Introduction to common input and output circuits of single-chip microcomputers (I)

In view of the characteristics of electrical control products, this paper discusses several design methods of commonly used input/ output circuits of single-chip microcomputers , which has practical guiding significance for rationally designing electrical control systems, improving the interface capabilities of circuits, and enhancing system stability and anti-interference capabilities.

　　introduction

　　The various control signals used in traditional electrical equipment must be converted into digital signals that match the input/output ports of the single-chip microcomputer. The user equipment must input various control signals to the single-chip microcomputer, such as limit switches, operating buttons, selection switches, travel switches, and the switch quantities output by other sensors, etc., and convert them into signals that the single-chip microcomputer can receive and process through the input circuit. The output circuit should convert and amplify the weak current control signal sent by the single-chip microcomputer to the strong output signal required on site to drive the actuators of the controlled equipment such as power tubes, solenoid valves, relays, contactors, motors, etc., which can facilitate the use of the actual control system.

　　1 Input circuit design

　　Generally, the input signal will eventually be input to the single-chip microcomputer in the form of a switch. According to engineering experience, the control command of the switch input is much better when it is at a low level than at a high level, as shown in Figure 1. When the switch S1 is pressed, the command signal is at a low level, and when the switch S1 is not pressed, the level output to the single-chip microcomputer is at a high level. This method has a strong noise resistance.

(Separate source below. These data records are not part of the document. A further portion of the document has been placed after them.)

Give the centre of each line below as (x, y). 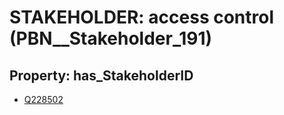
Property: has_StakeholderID (101, 75)
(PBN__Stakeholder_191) (111, 38)
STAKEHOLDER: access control (142, 17)

　　If we consider that the TTL level voltage is low and is easily interfered by the outside world during long-distance transmission, we can increase the input signal to +24 V and convert the high voltage signal into a TTL signal at the entrance of the microcontroller. This high voltage transmission method not only improves the noise resistance, but also makes the switch contact good and reliable, as shown in Figure 2. Among them, D1 is a protection diode with a reverse voltage of ≥50 V.

　　In order to prevent external spike interference and electrostatic influence from damaging the input pin, a pulse-proof diode can be added to the input end to form a resistor bidirectional protection circuit, as shown in Figure 3. The forward conduction voltage drop UF≈0.7 V of diodes D1, D2, and D3, and the reverse breakdown voltage UBR≈30 V. No matter what polarity of the destructive voltage appears at the input end, the protection circuit can limit the amplitude of the voltage to the range that the input end can withstand. That is: when a positive pulse appears in VI~VCC, D1 is forward-conducted; when a negative pulse appears in V1~VCC, D2 is reversely broken down; when a positive pulse appears between VI and ground, D2 is reversely broken down; when a negative pulse appears between V1 and ground, D3 is forward-conducted, and the diode plays a clamping protection role. The buffer resistor RS is about 1.5~2.5kΩ, which forms an integral circuit with the input capacitor C, and delays the external induced voltage for a period of time. If the interference voltage exists for less than t, the effective voltage borne by the input end will be much lower than its amplitude; if the time is longer, D1 is turned on. The current forms a certain voltage drop on RS, thereby reducing the input voltage value.

　　In addition, a commonly used input method is to use an optocoupler isolation circuit. As shown in Figure 4, R is the input current limiting resistor, which limits the current of the light-emitting diode in the optocoupler to 10-20 mA. The input end is coupled by optical signals and is electrically completely isolated. At the same time, the forward impedance of the light-emitting diode is low, while the internal resistance of the external interference source is generally high. According to the voltage division principle, the interference noise that the interference source can feed to the input end is very small, and no ground interference or other crosstalk will be generated, which enhances the anti-interference ability of the circuit.

　　Under the premise of meeting the functional requirements, the simplest solution to improve the reliability of the microcontroller input terminal is to connect a capacitor in parallel between the input terminal and the ground to absorb interference pulses, or to connect a metal film resistor in series to limit the peak current flowing into the port.